4Aug

Navel Date in 2025

August decided to play a practical joke yesterday and turn into October, and our modesty-optional summer wardrobe gave way to long sleeves and socks. Socks, people. I gave into the iron-hued weather and blew off chores to read The Kite Runner, which left me feeling more Octoberish than ever. Even today, motivation only glimmers from behind clouds in fickle bursts. Oh sun, wherefore art thou?

Since I laid off the poison pills in April, I’ve slowly felt more and more normal, and I’m just now normal enough to realize I don’t know what constitutes normal anymore. (Please tell me you get what I’m talking about.) I read through old journals and shake my head at the stranger on each page. Nope, don’t recognize that one either. Was she really me? Am I really me?

Burrowing somewhere in my stomach is the awful suspicion that I like the eighteen-year-old me better. She was often confused and always dramatic, but she had energy and passion and a crazy, glowing sense of life purpose. I feel like I’ve acquired a bitter aftertaste as the years have mellowed my personality; my vim and vigor are sprouting mold. Is there any chance I’ve retained some of my positive characteristics through the constant upheaval of college, married life, and babies (not to mention seven moves in the last six years)?

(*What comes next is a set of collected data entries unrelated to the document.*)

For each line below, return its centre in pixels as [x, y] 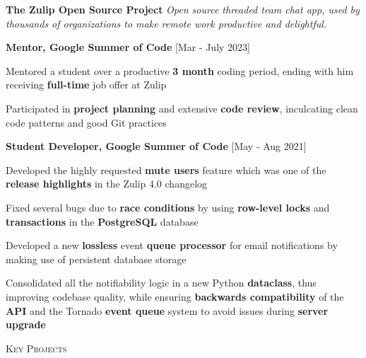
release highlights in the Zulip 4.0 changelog [107, 184]
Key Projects [36, 348]
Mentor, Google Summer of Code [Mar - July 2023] [128, 47]
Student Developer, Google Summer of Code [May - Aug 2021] [156, 146]
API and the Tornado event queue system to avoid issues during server [167, 310]
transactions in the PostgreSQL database [102, 221]
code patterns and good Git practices [86, 122]
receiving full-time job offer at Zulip [86, 85]
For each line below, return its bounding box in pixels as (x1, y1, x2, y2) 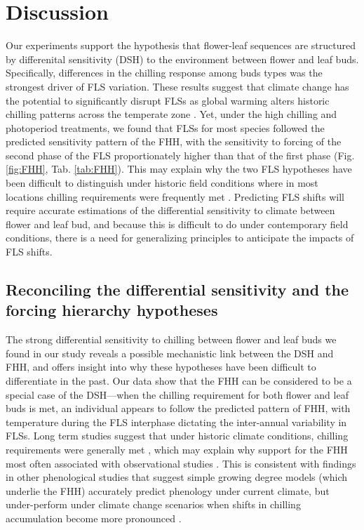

I suppose this could simply be disorientation after so many months of mind-fog. Maybe I’m still too bewildered by the clearing view to recognize me for myself, to notice the residual beauty. After all, my husband claims to still like me, and I don’t think he’s entirely delusional. On the other hand, I know I’ve lost a lot of touch with the better aspects of life. Maybe this is a call to attention, a prescription from the lazy psychologist in my brain to do some navel-gazing, stat.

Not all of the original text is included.